If you decide that you love your wife, that she is the one that you choose (and you do have to choose stuck - I know you know this), then do it honestly so that you can fix the damage, fix the marriage. No marriage can be successful with this kind of lie in the background. Your wife will eventually figure it out. I only hope that she'll hear it from you and not someone else.

I also want to acknowledge that I know many couples who've gone through what you're currently going through. And sometimes, when we wait to long to fix the marriage, there's nothing left to fix...

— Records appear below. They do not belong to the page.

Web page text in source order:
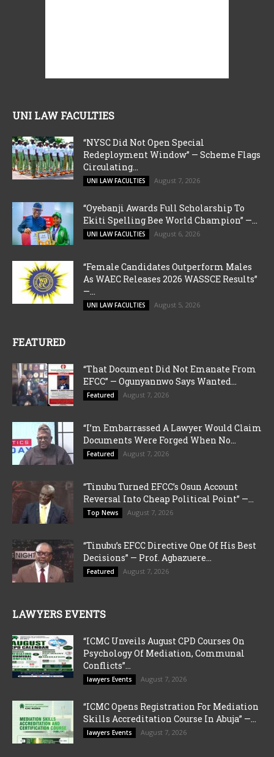
UNI LAW FACULTIES
“NYSC Did Not Open Special
Redeployment Window” — Scheme Flags
Circulating...
UNI LAW FACULTIES August 7, 2026
“Oyebanji Awards Full Scholarship To
Ekiti Spelling Bee World Champion” —...
UNI LAW FACULTIES August 6, 2026
“Female Candidates Outperform Males
As WAEC Releases 2026 WASSCE Results”
—...
UNI LAW FACULTIES August 5, 2026
FEATURED
“That Document Did Not Emanate From
EFCC” — Ogunyannwo Says Wanted...
Featured August 7, 2026
“I’m Embarrassed A Lawyer Would Claim
Documents Were Forged When No...
Featured August 7, 2026
“Tinubu Turned EFCC’s Osun Account
Reversal Into Cheap Political Point” —...
Top News August 7, 2026
“Tinubu’s EFCC Directive One Of His Best
Decisions” — Prof. Agbazuere...
Featured August 7, 2026
LAWYERS EVENTS
“ICMC Unveils August CPD Courses On
Psychology Of Mediation, Communal
Conflicts”...
lawyers Events August 7, 2026
“ICMC Opens Registration For Mediation
Skills Accreditation Course In Abuja” —...
lawyers Events August 7, 2026
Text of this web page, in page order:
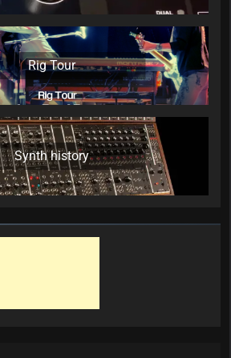
Rig Tour
Synth history
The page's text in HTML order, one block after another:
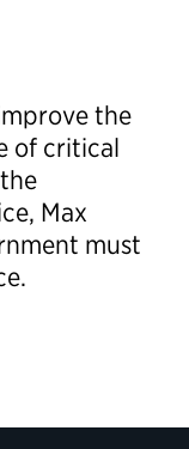
the
of critical
Max
must
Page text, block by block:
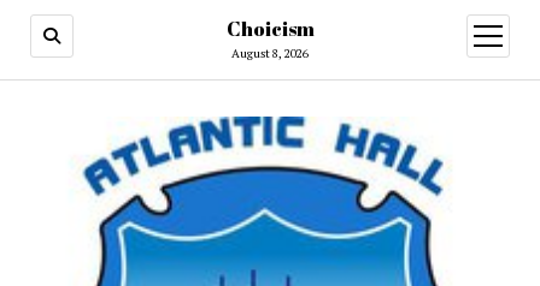
Choicism
August 8, 2026
open
menu
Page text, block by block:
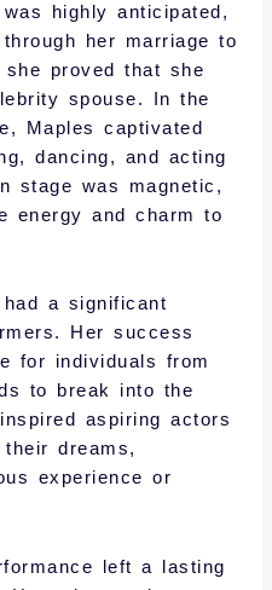
was highly anticipated,
her marriage to
she proved that she
spouse. In the
Maples captivated
dancing, and acting
stage was magnetic,
energy and charm to
had a significant
Her success
for individuals from
to break into the
aspiring actors
dreams,
experience or
left a lasting
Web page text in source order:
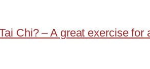
Chi? – A great exercise for
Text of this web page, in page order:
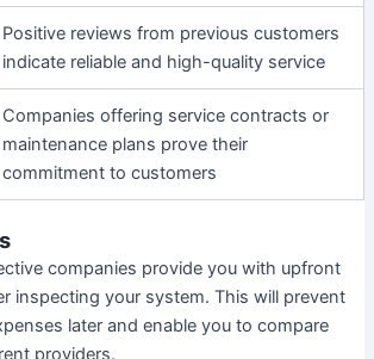
Positive reviews from previous customers
indicate reliable and high-quality service
Companies offering service contracts or
maintenance plans prove their
commitment to customers
companies provide you with upfront
inspecting your system. This will prevent
later and enable you to compare
providers.
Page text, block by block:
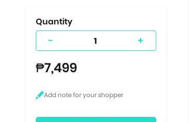
Quantity
- +
₱7,499
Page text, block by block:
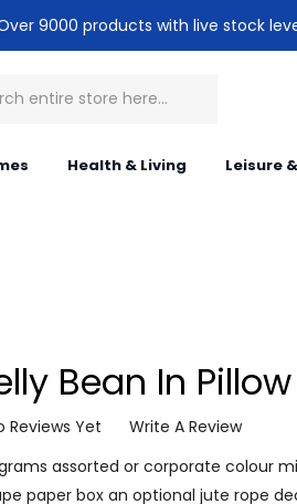
9000 products with live stock
Health & Living Leisure
Bean In
Reviews Yet
Write A Review
assorted or corporate colour
paper box an optional jute rope
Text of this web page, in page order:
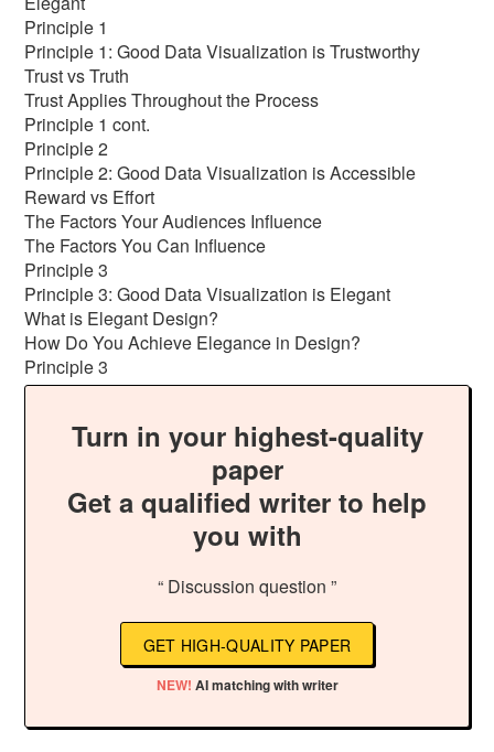
Principle 1
Principle 1: Good Data Visualization is Trustworthy
Trust vs Truth
Trust Applies Throughout the Process
Principle 1 cont.
Principle 2
Principle 2: Good Data Visualization is Accessible
Reward vs Effort
The Factors Your Audiences Influence
The Factors You Can Influence
Principle 3
Principle 3: Good Data Visualization is Elegant
What is Elegant Design?
How Do You Achieve Elegance in Design?
Principle 3
Turn in your highest-quality
paper
Get a qualified writer to help
you with
“ Discussion question ”
GET HIGH-QUALITY PAPER
NEW! AI matching with writer
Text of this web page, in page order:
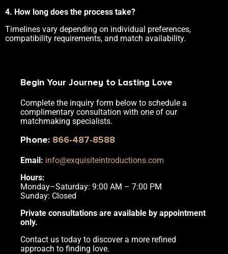
4. How long does the process take?
Timelines vary depending on individual preferences,
compatibility requirements, and match availability.
Begin Your Journey to Lasting Love
Complete the inquiry form below to schedule a
complimentary consultation with one of our
matchmaking specialists.
Phone: 866-487-8588
Email: info@exquisiteintroductions.com
Hours:
Monday–Saturday: 9:00 AM – 7:00 PM
Sunday: Closed
Private consultations are available by appointment
only.
Contact us today to discover a more refined
approach to finding love.
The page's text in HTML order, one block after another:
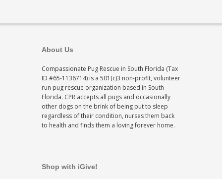
About Us
Compassionate Pug Rescue in South Florida (Tax
ID #65-1136714) is a 501(c)3 non-profit, volunteer
run pug rescue organization based in South
Florida. CPR accepts all pugs and occasionally
other dogs on the brink of being put to sleep
regardless of their condition, nurses them back
to health and finds them a loving forever home.
Shop with iGive!
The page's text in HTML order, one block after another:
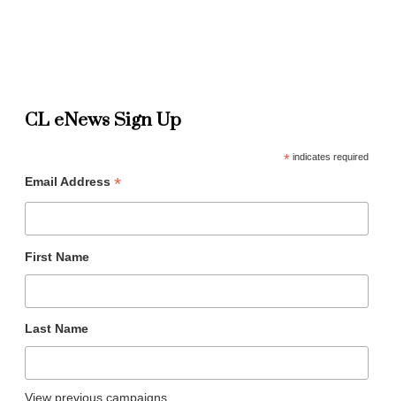
CL eNews Sign Up
*indicates required
Email Address *
First Name
Last Name
View previous campaigns.
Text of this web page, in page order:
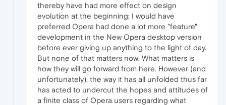
thereby have had more effect on design
evolution at the beginning; I would have
preferred Opera had done a lot more "feature"
development in the New Opera desktop version
before ever giving up anything to the light of day.
But none of that matters now. What matters is
how they will go forward from here. However (and
unfortunately), the way it has all unfolded thus far
has acted to undercut the hopes and attitudes of
a finite class of Opera users regarding what
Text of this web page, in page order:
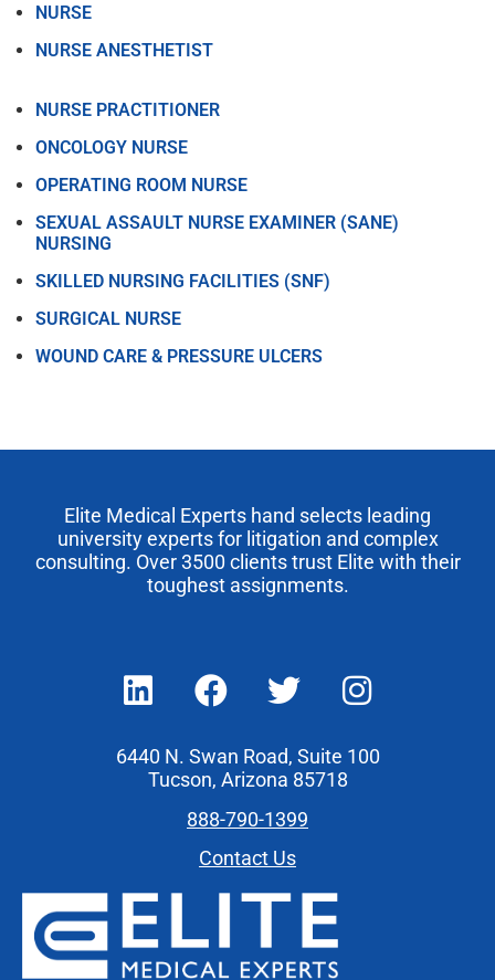
NURSE
NURSE ANESTHETIST
NURSE PRACTITIONER
ONCOLOGY NURSE
OPERATING ROOM NURSE
SEXUAL ASSAULT NURSE EXAMINER (SANE)
NURSING
SKILLED NURSING FACILITIES (SNF)
SURGICAL NURSE
WOUND CARE & PRESSURE ULCERS
Elite Medical Experts hand selects leading
university experts for litigation and complex
consulting. Over 3500 clients trust Elite with their
toughest assignments.
6440 N. Swan Road, Suite 100
Tucson, Arizona 85718
888-790-1399
Contact Us
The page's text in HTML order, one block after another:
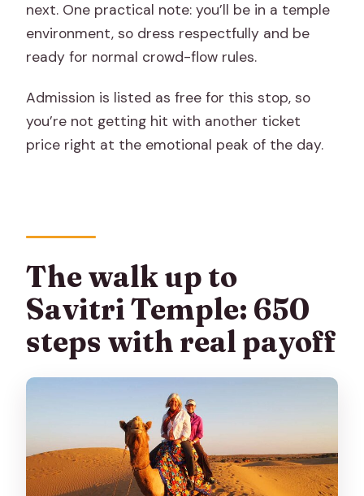
next. One practical note: you’ll be in a temple
environment, so dress respectfully and be
ready for normal crowd-flow rules.
Admission is listed as free for this stop, so
you’re not getting hit with another ticket
price right at the emotional peak of the day.
The walk up to
Savitri Temple: 650
steps with real payoff
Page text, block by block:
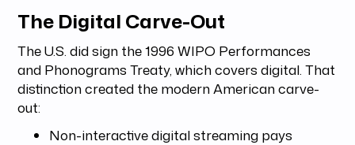
The Digital Carve-Out
The U.S. did sign the 1996 WIPO Performances
and Phonograms Treaty, which covers digital. That
distinction created the modern American carve-
out:
Non-interactive digital streaming pays
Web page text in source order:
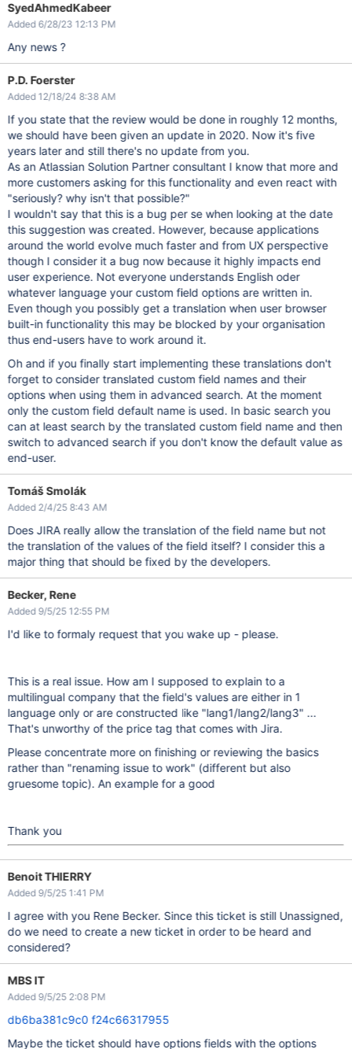
SyedAhmedKabeer
Added 6/28/23 12:13 PM
Any news ?
P.D. Foerster
Added 12/18/24 8:38 AM
If you state that the review would be done in roughly 12 months,
we should have been given an update in 2020. Now it's five
years later and still there's no update from you.
As an Atlassian Solution Partner consultant I know that more and
more customers asking for this functionality and even react with
"seriously? why isn't that possible?"
I wouldn't say that this is a bug per se when looking at the date
this suggestion was created. However, because applications
around the world evolve much faster and from UX perspective
though I consider it a bug now because it highly impacts end
user experience. Not everyone understands English oder
whatever language your custom field options are written in.
Even though you possibly get a translation when user browser
built-in functionality this may be blocked by your organisation
thus end-users have to work around it.
Oh and if you finally start implementing these translations don't
forget to consider translated custom field names and their
options when using them in advanced search. At the moment
only the custom field default name is used. In basic search you
can at least search by the translated custom field name and then
switch to advanced search if you don't know the default value as
end-user.
Tomáš Smolák
Added 2/4/25 8:43 AM
Does JIRA really allow the translation of the field name but not
the translation of the values ​​of the field itself? I consider this a
major thing that should be fixed by the developers.
Becker, Rene
Added 9/5/25 12:55 PM
I'd like to formaly request that you wake up - please.
This is a real issue. How am I supposed to explain to a
multilingual company that the field's values are either in 1
language only or are constructed like "lang1/lang2/lang3" ...
That's unworthy of the price tag that comes with Jira.
Please concentrate more on finishing or reviewing the basics
rather than "renaming issue to work" (different but also
gruesome topic). An example for a good
Thank you
Benoit THIERRY
Added 9/5/25 1:41 PM
I agree with you Rene Becker. Since this ticket is still Unassigned,
do we need to create a new ticket in order to be heard and
considered?
MBS IT
Added 9/5/25 2:08 PM
db6ba381c9c0 f24c66317955
Maybe the ticket should have options fields with the options

So I'm sorry. I personally can't promote you're not admitting the affair. It's just too damaging to the people in your life. Including to the woman outside of your marriage. In doing it that way, you're committing to neither of these women.

I know that it will be difficult stuck, but no one in this situation deserves less - including you.

:support:
 

Stuck

Member
Re: Myths of Infidelity

Thank you Jazzy. I appreciate your advice, its exactly the kind I've been looking for and have not been able to get. Although you may not be a therapist, you are very intuitive - its uncanny.

If I tell my wife, I will most definitely lose her, there is no question about that. She has a very strong opinion about cheating and family, as most people do. Also, if I do tell her, I fear she will tell my children in a way that will make them resent me. So my options in my mind are as follows:

1. I can either tell and lose the marriage and move on with the other woman
2. Not tell and move on with the marriage and live with the guilt and always wonder what it would have been like with the other woman
3. End the marriage and move on with the other woman and try to keep the affair a secret.

I've struggled with this question for months now as I don't want to keep doing this, its hurting everyone, including myself and the guilt is bothering me, my wife truly does deserve better, this is extremely unfair and hurtful to her.
And you probably see through this in the that - yes I am somewhat of a coward and don't want to hurt anyones feelings by saying anything.

Although you obviously didn't go through the same situation, can you give me some perspective on what you went through when you found out your significant other cheated on you.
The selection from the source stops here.